**** DATASET RECORDS ****

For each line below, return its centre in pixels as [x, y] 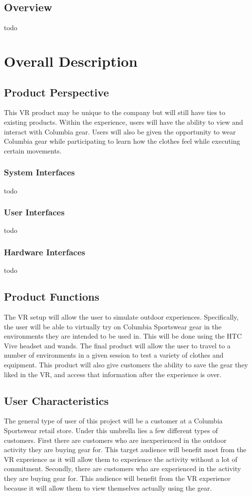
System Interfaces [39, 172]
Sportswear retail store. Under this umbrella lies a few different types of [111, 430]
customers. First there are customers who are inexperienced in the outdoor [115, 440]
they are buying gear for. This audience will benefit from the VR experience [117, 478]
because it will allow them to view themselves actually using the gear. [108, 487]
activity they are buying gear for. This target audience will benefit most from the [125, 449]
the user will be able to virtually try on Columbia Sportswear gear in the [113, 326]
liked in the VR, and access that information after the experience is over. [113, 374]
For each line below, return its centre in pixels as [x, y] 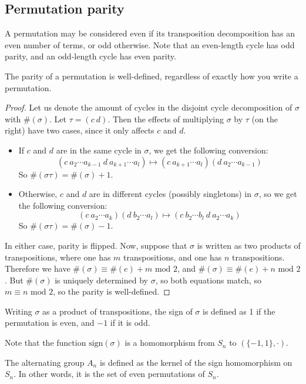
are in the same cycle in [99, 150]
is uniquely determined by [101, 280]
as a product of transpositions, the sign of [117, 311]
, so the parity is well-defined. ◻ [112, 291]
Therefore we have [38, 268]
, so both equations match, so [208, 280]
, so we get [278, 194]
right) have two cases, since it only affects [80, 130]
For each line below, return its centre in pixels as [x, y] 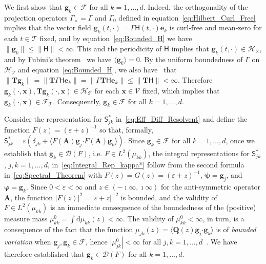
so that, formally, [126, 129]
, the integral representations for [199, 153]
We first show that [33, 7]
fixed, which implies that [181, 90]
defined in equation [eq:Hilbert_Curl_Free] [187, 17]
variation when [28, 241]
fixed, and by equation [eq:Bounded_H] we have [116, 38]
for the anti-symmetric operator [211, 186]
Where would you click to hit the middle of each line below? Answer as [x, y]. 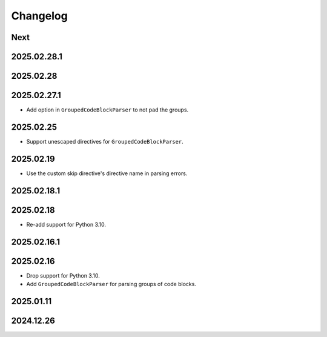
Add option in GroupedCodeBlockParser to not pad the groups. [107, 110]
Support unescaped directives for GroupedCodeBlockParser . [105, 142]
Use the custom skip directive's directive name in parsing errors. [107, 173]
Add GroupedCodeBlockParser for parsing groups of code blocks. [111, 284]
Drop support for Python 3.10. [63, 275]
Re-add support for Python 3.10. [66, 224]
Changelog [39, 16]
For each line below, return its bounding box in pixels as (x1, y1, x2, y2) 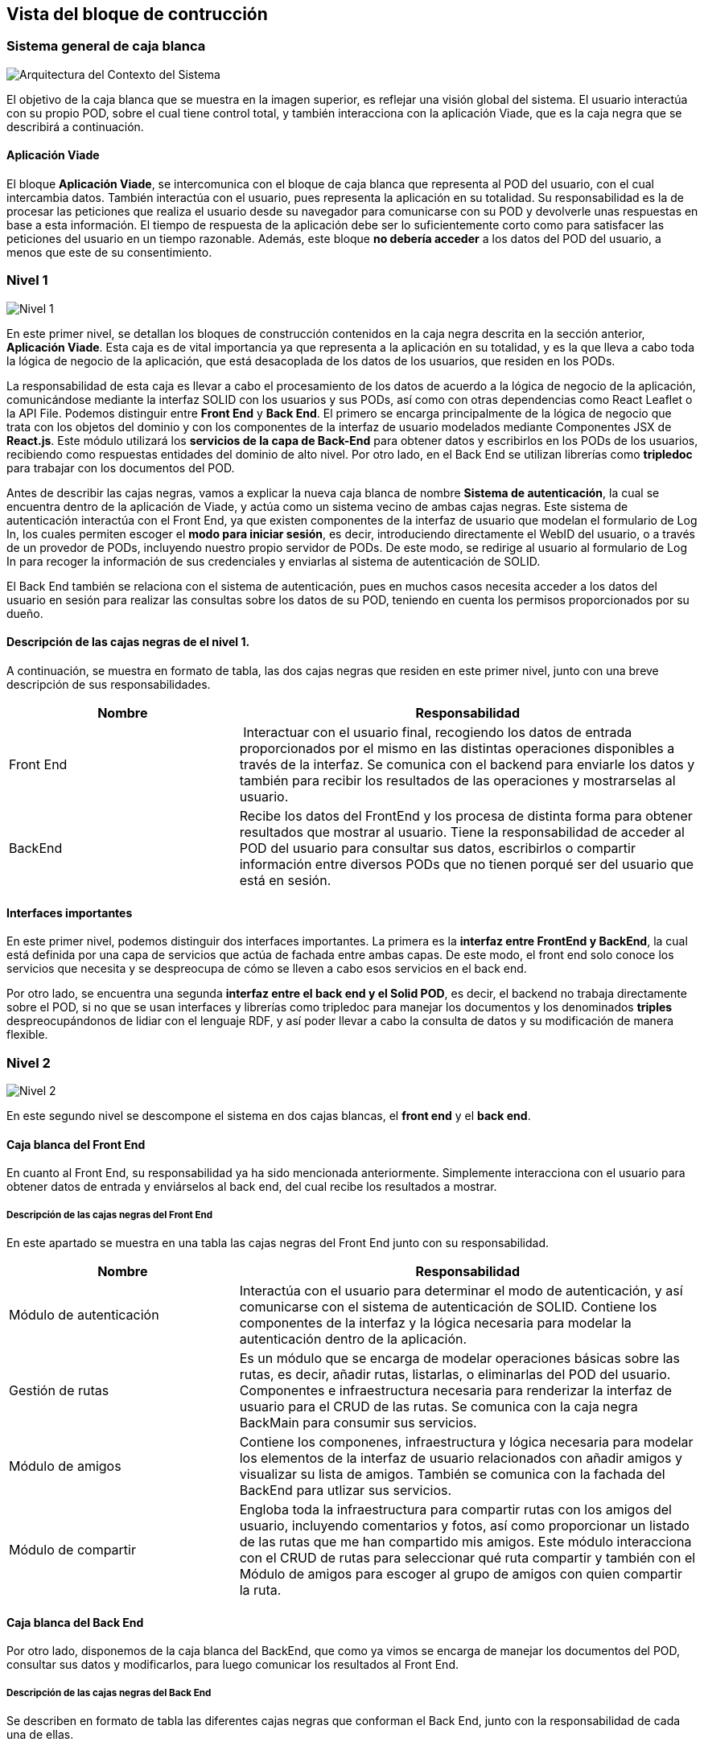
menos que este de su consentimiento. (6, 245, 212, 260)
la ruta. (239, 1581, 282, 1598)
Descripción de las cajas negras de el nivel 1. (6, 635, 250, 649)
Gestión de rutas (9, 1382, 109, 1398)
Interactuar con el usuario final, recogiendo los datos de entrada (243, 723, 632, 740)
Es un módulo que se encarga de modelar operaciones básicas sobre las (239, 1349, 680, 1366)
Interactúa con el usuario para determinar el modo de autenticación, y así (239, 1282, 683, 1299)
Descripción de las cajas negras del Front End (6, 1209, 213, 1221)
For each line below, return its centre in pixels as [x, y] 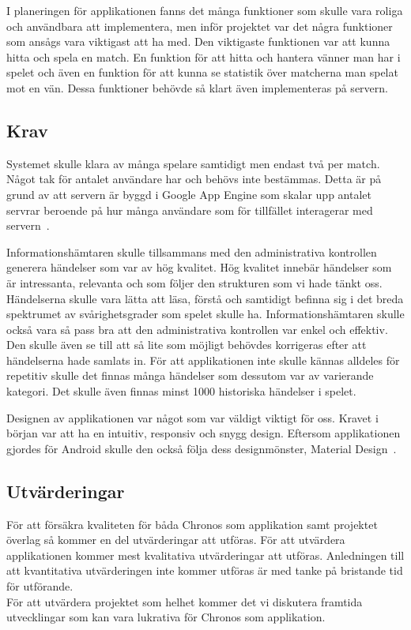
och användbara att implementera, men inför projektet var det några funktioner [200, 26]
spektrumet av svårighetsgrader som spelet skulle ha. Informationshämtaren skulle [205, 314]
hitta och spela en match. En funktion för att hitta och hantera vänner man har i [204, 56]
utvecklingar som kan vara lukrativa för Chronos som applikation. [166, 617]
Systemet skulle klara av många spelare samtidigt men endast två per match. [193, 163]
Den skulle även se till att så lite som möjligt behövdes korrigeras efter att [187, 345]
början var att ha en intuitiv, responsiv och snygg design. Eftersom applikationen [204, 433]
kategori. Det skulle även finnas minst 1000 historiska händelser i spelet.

****

» REQUIRED WORK
Show the lines from the data above that contain the string "negras".

» RESPONSE TO THE TASK
Descripción de las cajas negras de el nivel 1. (6, 635, 250, 649)
Descripción de las cajas negras del Front End (6, 1209, 213, 1221)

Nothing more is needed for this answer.